◆ **What this task involves**
Establish how many lines in the records below include the word "text"; respond with that number only.

Records contained in a dataset:
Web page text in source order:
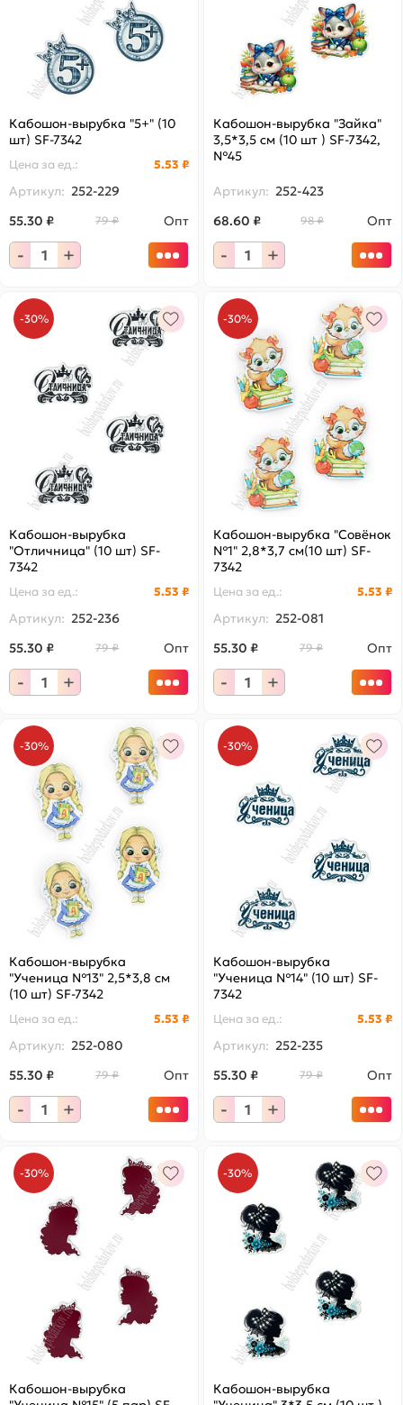
Кабошон-вырубка "5+" (10
шт) SF-7342
Цена за ед.: 5.53 ₽
Артикул: 252-229
55.30 ₽
79 ₽ Опт
- +
Кабошон-вырубка "Зайка"
3,5*3,5 см (10 шт ) SF-7342,
№45
Артикул: 252-423
68.60 ₽
98 ₽ Опт
- +
-30%
Кабошон-вырубка
"Отличница" (10 шт) SF-
7342
Цена за ед.: 5.53 ₽
Артикул: 252-236
55.30 ₽
79 ₽ Опт
- +
-30%
Кабошон-вырубка "Совёнок
№1" 2,8*3,7 см(10 шт) SF-
7342
Цена за ед.: 5.53 ₽
Артикул: 252-081
55.30 ₽
79 ₽ Опт
- +
-30%
Кабошон-вырубка
"Ученица №13" 2,5*3,8 см
(10 шт) SF-7342
Цена за ед.: 5.53 ₽
Артикул: 252-080
55.30 ₽
79 ₽ Опт
- +
-30%
Кабошон-вырубка
"Ученица №14" (10 шт) SF-
7342
Цена за ед.: 5.53 ₽
Артикул: 252-235
55.30 ₽
79 ₽ Опт
- +
-30%
Кабошон-вырубка
-30%
Кабошон-вырубка
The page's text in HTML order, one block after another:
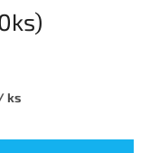
ks
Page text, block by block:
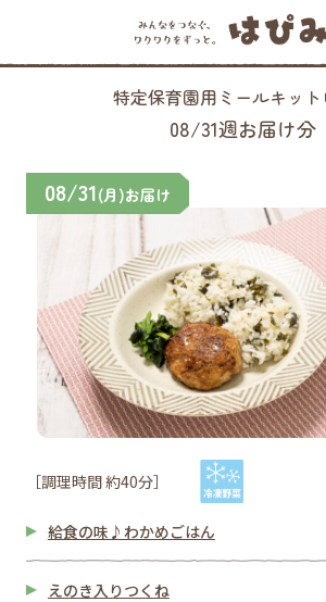
特定保育園用ミールキッ
08/31週お届け分
08/31(月)お届け
［調理時間 約40分］
給食の味♪わかめごはん
えのき入りつくね
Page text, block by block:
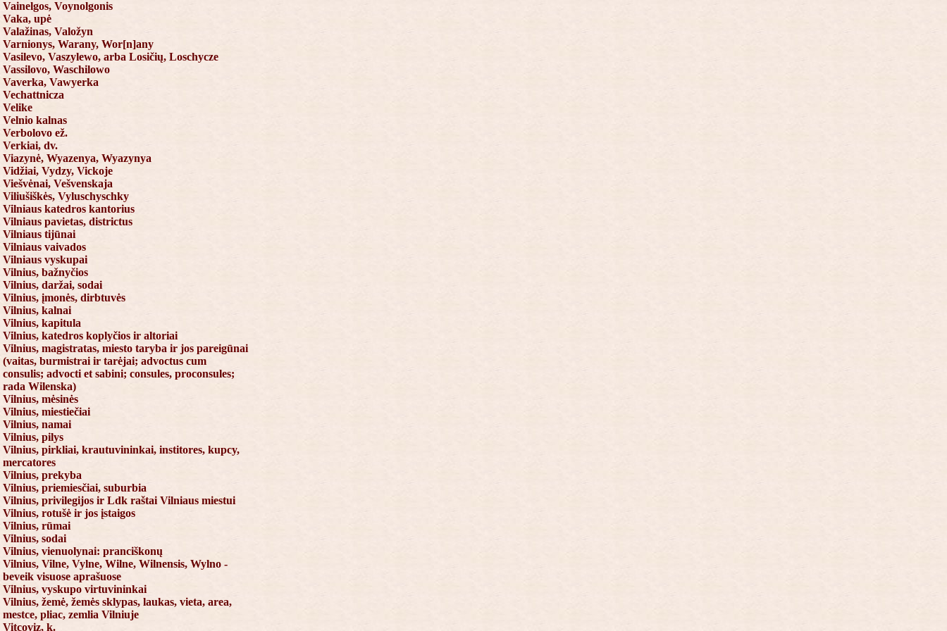
Vainelgos, Voynolgonis
Vaka, upė
Valažinas, Valožyn
Varnionys, Warany, Wor[n]any
Vasilevo, Vaszylewo, arba Losičių, Loschycze
Vassilovo, Waschilowo
Vaverka, Vawyerka
Vechattnicza
Velike
Velnio kalnas
Verbolovo ež.
Verkiai, dv.
Viazynė, Wyazenya, Wyazynya
Vidžiai, Vydzy, Vickoje
Viešvėnai, Vešvenskaja
Viliušiškės, Vyluschyschky
Vilniaus katedros kantorius
Vilniaus pavietas, districtus
Vilniaus tijūnai
Vilniaus vaivados
Vilniaus vyskupai
Vilnius, bažnyčios
Vilnius, daržai, sodai
Vilnius, įmonės, dirbtuvės
Vilnius, kalnai
Vilnius, kapitula
Vilnius, katedros koplyčios ir altoriai
Vilnius, magistratas, miesto taryba ir jos pareigūnai
(vaitas, burmistrai ir tarėjai; advoctus cum
consulis; advocti et sabini; consules, proconsules;
rada Wilenska)
Vilnius, mėsinės
Vilnius, miestiečiai
Vilnius, namai
Vilnius, pilys
Vilnius, pirkliai, krautuvininkai, institores, kupcy,
mercatores
Vilnius, prekyba
Vilnius, priemiesčiai, suburbia
Vilnius, privilegijos ir Ldk raštai Vilniaus miestui
Vilnius, rotušė ir jos įstaigos
Vilnius, rūmai
Vilnius, sodai
Vilnius, vienuolynai: pranciškonų
Vilnius, Vilne, Vylne, Wilne, Wilnensis, Wylno -
beveik visuose aprašuose
Vilnius, vyskupo virtuvininkai
Vilnius, žemė, žemės sklypas, laukas, vieta, area,
mestce, pliac, zemlia Vilniuje
Vitcoviz, k.

◆ **Answer box**
4